# Fusable Link Thermocouple



## Mr Plumber (Oct 20, 2011)

I don't get many water heater repair calls for thermocouples. But I did run into many in the past where the thermal couple is the fusable link kind and normally I can just sand them and they work for a while after. i ran into a few last week where the resister is busted. Seems like now we have to order parts with the pilot and thermocouple comb now. Are these heater specific or can we keep the parts on our truck and they will work with other brands like the old the thermocouples do.


----------



## plumberkc (Jun 23, 2011)

Mr Plumber said:


> I don't get many water heater repair calls for thermocouples. But I did run into many in the past where the thermal couple is the fusable link kind and normally I can just sand them and they work for a while after. i ran into a few last week where the resister is busted. Seems like now we have to order parts with the pilot and thermocouple comb now. Are these heater specific or can we keep the parts on our truck and they will work with other brands like the old the thermocouples do.


I will use an AO PA on a State, other than that I won't use a part that is manufactured for another brand.


----------



## asap plumbing (Dec 27, 2015)

I think you're talking about the old whirlpool style with the left handed thread thermocouple? If so you need to contact whirlpool and get the retrofit kit. Comes with a burner, burner door with a manual reset limit, gasket, thermocouple adapter and some wires. Make sure you blow out the flame arrestor from the inside out while you have it apart.


----------



## Redwood (Sep 8, 2008)

asap plumbing said:


> I think you're talking about the old whirlpool style with the left handed thread thermocouple?
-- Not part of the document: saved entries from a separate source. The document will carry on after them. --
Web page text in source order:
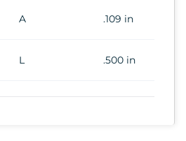
A .109 in
L .500 in
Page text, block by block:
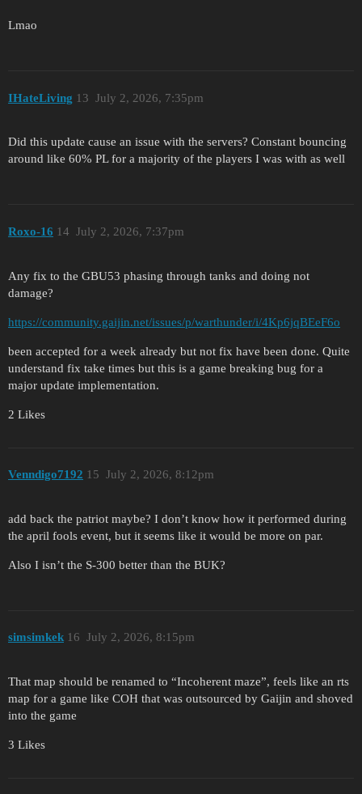
Lmao
IHateLiving July 2, 2026, 7:35pm
13
Did this update cause an issue with the servers? Constant bouncing
around like 60% PL for a majority of the players I was with as well
Roxo-16 July 2, 2026, 7:37pm
14
Any fix to the GBU53 phasing through tanks and doing not
damage?
https://community.gaijin.net/issues/p/warthunder/i/4Kp6jqBEeF6o
been accepted for a week already but not fix have been done. Quite
understand fix take times but this is a game breaking bug for a
major update implementation.
2 Likes
Venndigo7192 July 2, 2026, 8:12pm
15
add back the patriot maybe? I don’t know how it performed during
the april fools event, but it seems like it would be more on par.
Also I isn’t the S-300 better than the BUK?
simsimkek July 2, 2026, 8:15pm
16
That map should be renamed to “Incoherent maze”, feels like an rts
map for a game like COH that was outsourced by Gaijin and shoved
into the game
3 Likes
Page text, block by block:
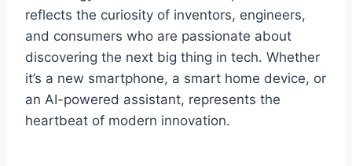
reflects the curiosity of inventors, engineers,
and consumers who are passionate about
discovering the next big thing in tech. Whether
it’s a new smartphone, a smart home device, or
an AI-powered assistant, represents the
heartbeat of modern innovation.
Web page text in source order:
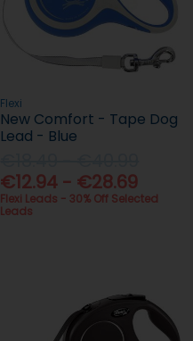
Flexi
New Comfort - Tape Dog
Lead - Blue
€12.94 - €28.69
Flexi Leads - 30% Off Selected
Leads
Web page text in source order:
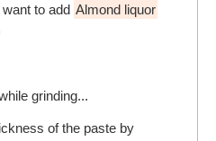
to add Almond liquor
grinding...
of the paste by
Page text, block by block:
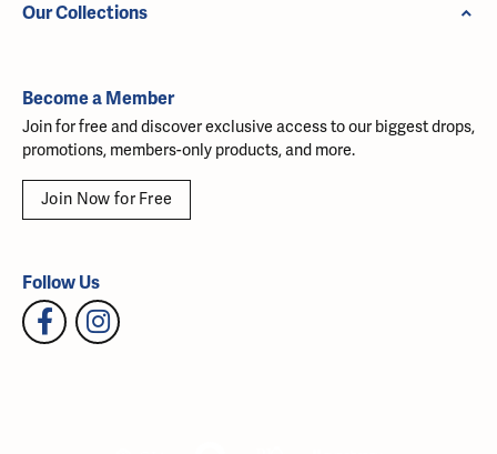
Our Collections
Become a Member
Join for free and discover exclusive access to our biggest drops,
promotions, members-only products, and more.
Join Now for Free
Follow Us
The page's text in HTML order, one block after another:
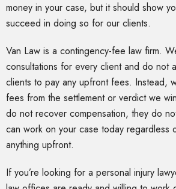
money in your case, but it should show
succeed in doing so for our clients.
Van Law is a contingency-fee law firm.
consultations for every client and do not
clients to pay any upfront fees. Instead,
fees from the settlement or verdict we
do not recover compensation, they do
can work on your case today regardless
anything upfront.
If you’re looking for a personal injury
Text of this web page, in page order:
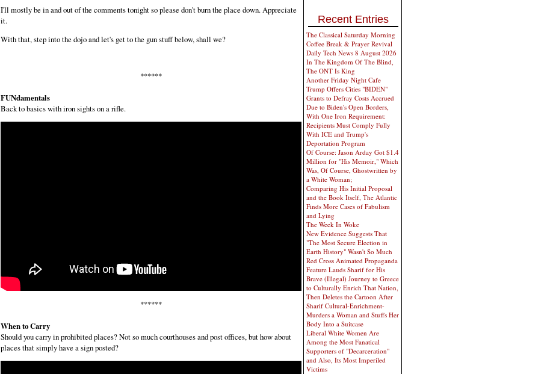
I'll mostly be in and out of the comments tonight so please don't burn the place down. Appreciate
it.
With that, step into the dojo and let's get to the gun stuff below, shall we?
******
FUNdamentals
Back to basics with iron sights on a rifle.
******
When to Carry
Should you carry in prohibited places? Not so much courthouses and post offices, but how about
places that simply have a sign posted?
Recent Entries
The Classical Saturday Morning
Coffee Break & Prayer Revival
Daily Tech News 8 August 2026
In The Kingdom Of The Blind,
The ONT Is King
Another Friday Night Cafe
Trump Offers Cities "BIDEN"
Grants to Defray Costs Accrued
Due to Biden's Open Borders,
With One Iron Requirement:
Recipients Must Comply Fully
With ICE and Trump's
Deportation Program
Of Course: Jason Arday Got $1.4
Million for "His Memoir," Which
Was, Of Course, Ghostwritten by
a White Woman;
Comparing His Initial Proposal
and the Book Itself, The Atlantic
Finds More Cases of Fabulism
and Lying
The Week In Woke
New Evidence Suggests That
"The Most Secure Election in
Earth History" Wasn't So Much
Red Cross Animated Propaganda
Feature Lauds Sharif for His
Brave (Illegal) Journey to Greece
to Culturally Enrich That Nation,
Then Deletes the Cartoon After
Sharif Cultural-Enrichment-
Murders a Woman and Stuffs Her
Body Into a Suitcase
Liberal White Women Are
Among the Most Fanatical
Supporters of "Decarceration"
and Also, Its Most Imperiled
Victims
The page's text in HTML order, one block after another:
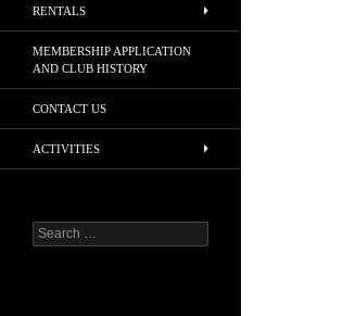
RENTALS
MEMBERSHIP APPLICATION
AND CLUB HISTORY
CONTACT US
ACTIVITIES
Search
for:
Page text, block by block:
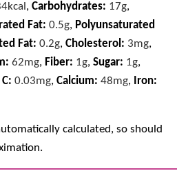
kcal , Carbohydrates: 17g,
Fat: 0.5g, Polyunsaturated
Fat: 0.2g, Cholesterol: 3mg,
62mg, Fiber: 1g, Sugar: 1g,
0.03mg, Calcium: 48mg, Iron:
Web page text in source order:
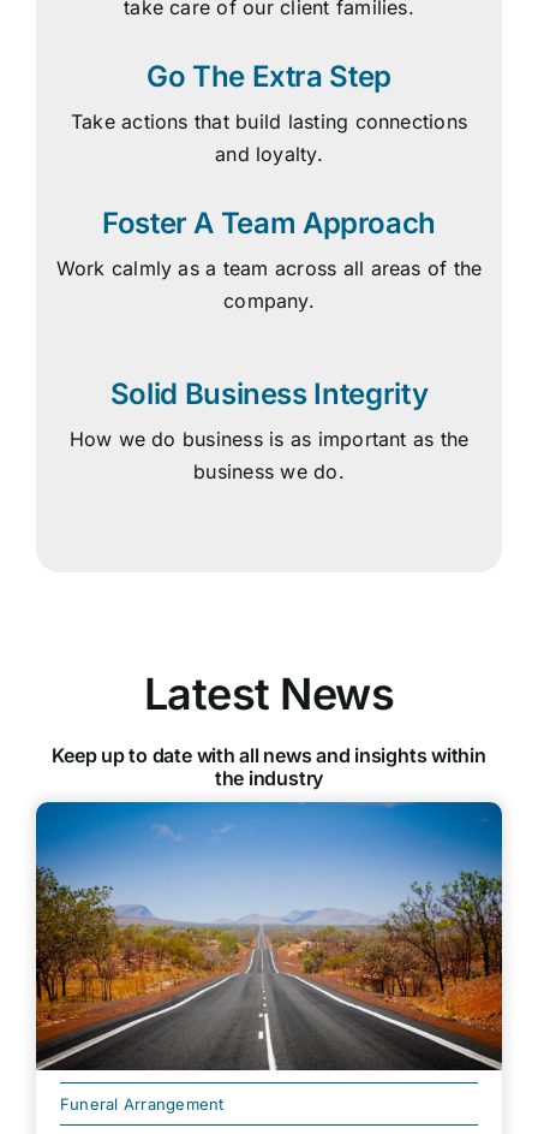
take care of our client families.
Go The Extra Step
Take actions that build lasting connections
and loyalty.
Foster A Team Approach
Work calmly as a team across all areas of the
company.
Solid Business Integrity
How we do business is as important as the
business we do.
Latest News
Keep up to date with all news and insights within
the industry
Funeral Arrangement
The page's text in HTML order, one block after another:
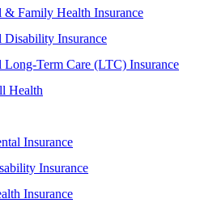
& Family Health Insurance
Disability Insurance
Term Care (LTC) Insurance
Health
Insurance
Insurance
Insurance
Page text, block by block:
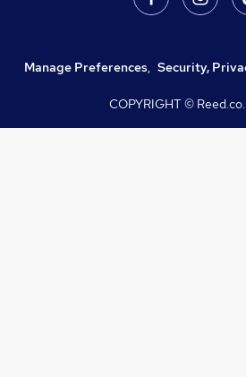
Manage Preferences, Security,
COPYRIGHT ©
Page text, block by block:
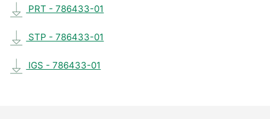
PRT - 786433-01
STP - 786433-01
IGS - 786433-01
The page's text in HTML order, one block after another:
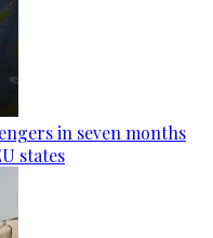
in seven months
states
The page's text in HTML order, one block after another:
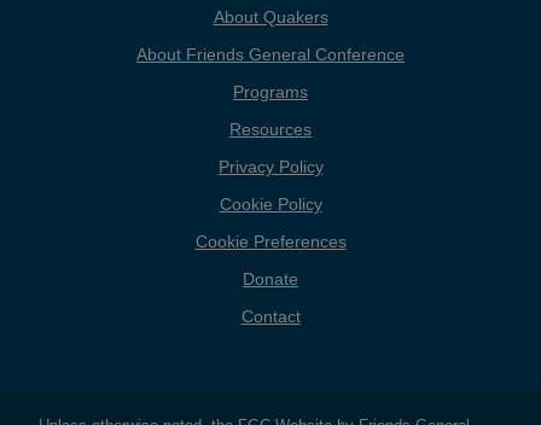
About Quakers
About Friends General Conference
Programs
Resources
Privacy Policy
Cookie Policy
Cookie Preferences
Donate
Contact
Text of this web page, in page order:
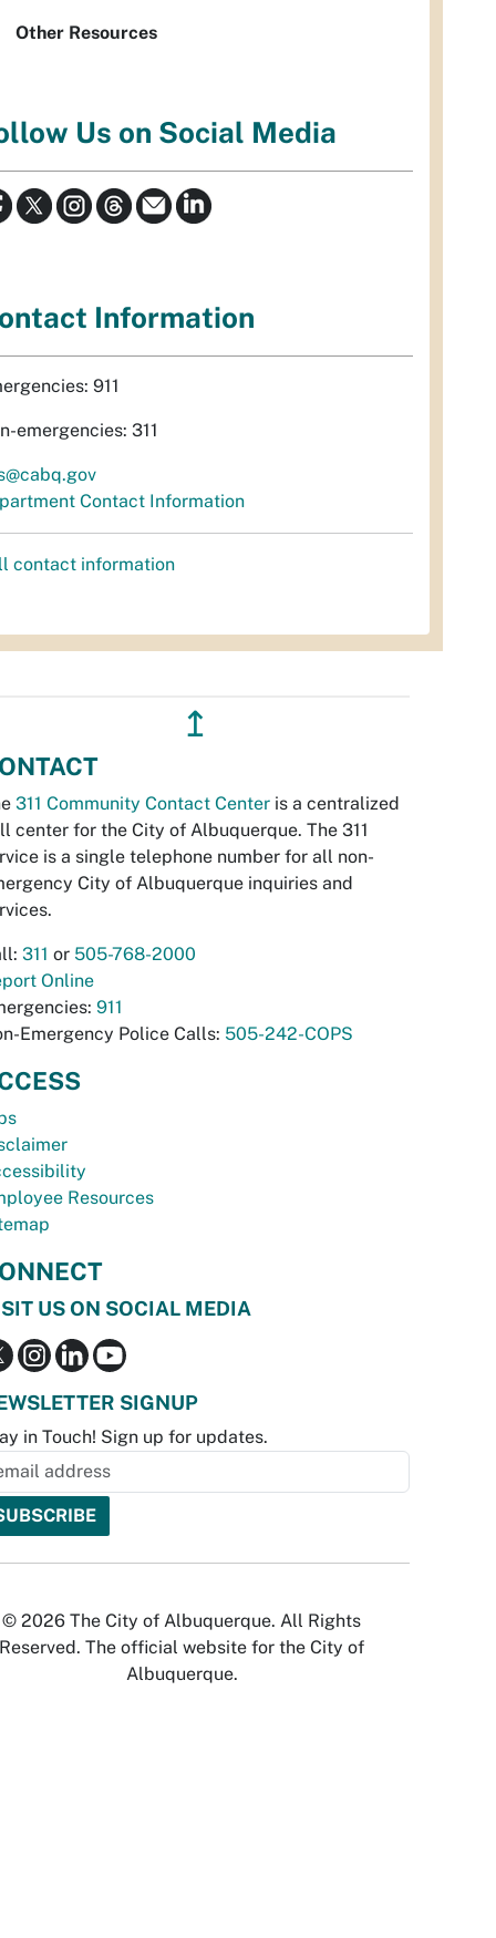
Other Resources
Us on Social Media
Information
911
emergencies: 311
Contact Information
contact information
↥
311 Community Contact Center is a centralized
center for the City of Albuquerque. The 311
is a single telephone number for all non-
City of Albuquerque inquiries and
311 or 505-768-2000
Online
911
Emergency Police Calls: 505-242-COPS
Resources
US ON SOCIAL MEDIA
SIGNUP
in Touch! Sign up for updates.
© 2026 The City of Albuquerque. All Rights
Reserved. The official website for the City of
Albuquerque.
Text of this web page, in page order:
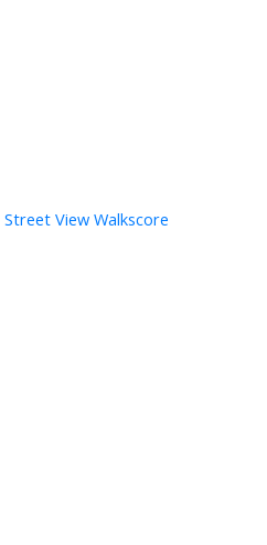
Street View Walkscore

If so you need to contact whirlpool and get the retrofit kit. Comes with a burner, burner door with a manual reset limit, gasket, thermocouple adapter and some wires. Make sure you blow out the flame arrestor from the inside out while you have it apart.


Bingo!



Mr Plumber said:


> But I did run into many in the past where the thermal couple is the fusable link kind and normally I can just sand them and they work for a while after. i ran into a few last week where the resister is busted. Seems like now we have to order parts with the pilot and thermocouple comb now. Are these heater specific or can we keep the parts on our truck and they will work with other brands like the old the thermocouples do.


Those would be the Whirlpoo, US Craftmaster, and American Water Heaters "Flame Guard & Flame Lock" FVIR Water Heaters....

It's an AO Smith Brand Company...

The ones with the fusible link in the thermocouple are the "Early Design" before the "Class Action Lawsuit."

The thermocouple usually trips when the flame arrestor on the bottom of the water heater plugs up with lint and dust making the flame burn a little higher from the lack of combustion air...

Imagine that a flame arrestor on the bottom where it gets plugged up...
What a stupid design!
Did I mention thats why I think AO Smith water heaters suck?:laughing:

Here's the repair...


----------



## Qplumb (Dec 19, 2015)

I did all the warranty work on state water heaters from 1999 to 2004 & all their sub brands (maytag, reliance, A.O. Smith, american, whirlpool) they also make Kenmore but sears warranted their own. The state and A.O. Smith were great water heaters before 2003 when they went to FVIR. After 2003 they had problem after problem, finally after copying bradford white a few years ago they aren't bad anymore. I still prefer Bradford white. 

I've run into some older FVIR state water heaters that have had a regular thermocouple installed & glass broken out an unlicensed handyman plumber wanna be here in kansas city thought he was fixing them.


----------



## asap plumbing (Dec 27, 2015)

Redwood said:


> Bingo!
> 
> 
> 
> ...


Red, are you sure it's AO smith, I thought it was Bradford white. If I remember right, AO smith had a cordite flame arrester also located in the bottom. The tco's on those were a mini thermo disc auto reset limit that were like 160 Celsius. Smith eventually uped to 180 because they kept popping off. The Smith design was used on State, Reliant, Smith


----------



## Redwood (Sep 8, 2008)

asap plumbing said:


> Red, are you sure it's AO smith, I thought it was Bradford white. If I remember right, AO smith had a cordite flame arrester also located in the bottom. The tco's on those were a mini thermo disc auto reset limit that were like 160 Celsius. Smith eventually uped to 180 because they kept popping off. The Smith design was used on State, Reliant, Smith


American Water Heaters is an AO Smith Brand Company...
They made the Whirlpoo water heaters...

The flame arrestor on the bottom of the water heater sucking up dirt like a hoover vac is across the entire AO Smith line...


----------



## asap plumbing (Dec 27, 2015)

Red, you are correct. I found it.


----------